Summary of "Your local LLM is 10x slower than it should be"

Summary of Technological Concepts / Product Features / Analysis

Local LLM Serving Comparison (Ollama vs. Llama.cpp / Llama Server)

The video benchmarks token generation speed (“tokens per second”) across different local serving setups:

Ollama (example: 34B model)
- ~100 tokens/sec
Llama Server (based on Llama.cpp)
- ~124 tokens/sec in a single-chat scenario (one request at a time)

Why Latency Isn’t the Only Issue: Concurrency for “Code Assistants” and Agents

The speaker argues that single-request chat benchmarks don’t represent real code assistant / agent systems, which may require many simultaneous chats.

In remote querying tests, sending requests from a laptop to a Mac Studio running Llama Server yields similar per-request throughput (around 120 tokens/sec).

Concurrency Limits and the Key Bottleneck

Even with concurrency = 128, the speaker shows performance reaching a base level of roughly 231 tokens/sec. However, this still appears constrained by what Llama.cpp can handle effectively by itself—making high-concurrency scenarios challenging (especially compared to setups involving additional components).

“Llama Throughput Lab” Tool / Repo

The main project discussed is Llama Throughput Lab—an open-source benchmarking framework documented on GitHub.

It includes:

Automated tests and configuration sweeps
A Python launcher that can run across different OS/hardware where Llama.cpp runs (macOS, Windows, Linux; potentially NVIDIA)
Sweeps to explore the best configuration for your machine

Benchmark Tests: Single Request, Concurrent Requests, and “Full Sweep”

The framework includes three major benchmark modes:

Single request test
- Choose model and server target
- Measures tokens/sec
Concurrent requests test
- Run many simultaneous requests (example shows 128 concurrency)
- Computes metrics such as:
  - total/average tokens per second
  - overall throughput
Full Sweep test
- Sweeps parameter combinations by starting multiple Llama Server instances
- Uses a large parameter space (308 combinations) involving:
  - instances (number of Llama Server processes)
  - parallel (a Llama Server parameter)
  - concurrency (number of simultaneous client requests)
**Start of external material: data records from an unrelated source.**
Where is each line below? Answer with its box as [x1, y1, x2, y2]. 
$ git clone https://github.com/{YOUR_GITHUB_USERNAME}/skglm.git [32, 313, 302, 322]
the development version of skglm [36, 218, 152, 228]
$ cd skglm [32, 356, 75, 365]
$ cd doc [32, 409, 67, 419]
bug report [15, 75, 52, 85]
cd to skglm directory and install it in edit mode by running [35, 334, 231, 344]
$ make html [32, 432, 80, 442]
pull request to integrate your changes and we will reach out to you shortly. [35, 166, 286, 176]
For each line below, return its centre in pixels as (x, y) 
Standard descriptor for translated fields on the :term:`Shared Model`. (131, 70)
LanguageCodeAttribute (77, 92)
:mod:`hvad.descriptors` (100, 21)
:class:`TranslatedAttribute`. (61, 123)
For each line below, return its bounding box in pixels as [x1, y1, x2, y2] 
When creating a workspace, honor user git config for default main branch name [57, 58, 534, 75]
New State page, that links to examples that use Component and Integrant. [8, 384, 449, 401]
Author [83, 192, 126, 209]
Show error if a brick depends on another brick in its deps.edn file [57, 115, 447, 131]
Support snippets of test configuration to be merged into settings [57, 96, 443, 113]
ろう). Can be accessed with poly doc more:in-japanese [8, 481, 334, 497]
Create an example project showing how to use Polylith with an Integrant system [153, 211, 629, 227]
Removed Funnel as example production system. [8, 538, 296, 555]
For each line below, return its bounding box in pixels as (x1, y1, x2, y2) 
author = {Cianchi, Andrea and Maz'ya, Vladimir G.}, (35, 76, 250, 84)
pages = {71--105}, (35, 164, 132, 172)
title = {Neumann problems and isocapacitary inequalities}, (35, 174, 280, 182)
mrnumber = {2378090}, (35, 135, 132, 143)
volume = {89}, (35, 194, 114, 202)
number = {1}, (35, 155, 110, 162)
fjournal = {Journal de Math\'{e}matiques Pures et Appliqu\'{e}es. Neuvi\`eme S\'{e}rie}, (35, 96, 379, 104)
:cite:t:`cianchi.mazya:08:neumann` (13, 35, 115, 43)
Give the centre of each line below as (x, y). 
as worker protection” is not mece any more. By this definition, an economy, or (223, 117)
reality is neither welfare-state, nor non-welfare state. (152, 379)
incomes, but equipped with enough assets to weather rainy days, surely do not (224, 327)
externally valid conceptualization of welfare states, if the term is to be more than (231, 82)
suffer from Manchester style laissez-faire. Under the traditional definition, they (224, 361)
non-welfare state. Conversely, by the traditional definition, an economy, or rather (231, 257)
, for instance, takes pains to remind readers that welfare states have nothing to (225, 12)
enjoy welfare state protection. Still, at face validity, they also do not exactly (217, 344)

GPU vs. CPU and Why It Matters

Key points about hardware:

Benchmarks assume GPU execution; CPU performance is much slower.
VRAM/unified memory isn’t always the primary limiter—GPU compute can be the bottleneck.
Example hardware: Mac Studio with 64GB unified memory (also mentions machines up to 512GB RAM).
Multiple large models can be run via multiple instances (example: four 70B models across four Llama Server instances).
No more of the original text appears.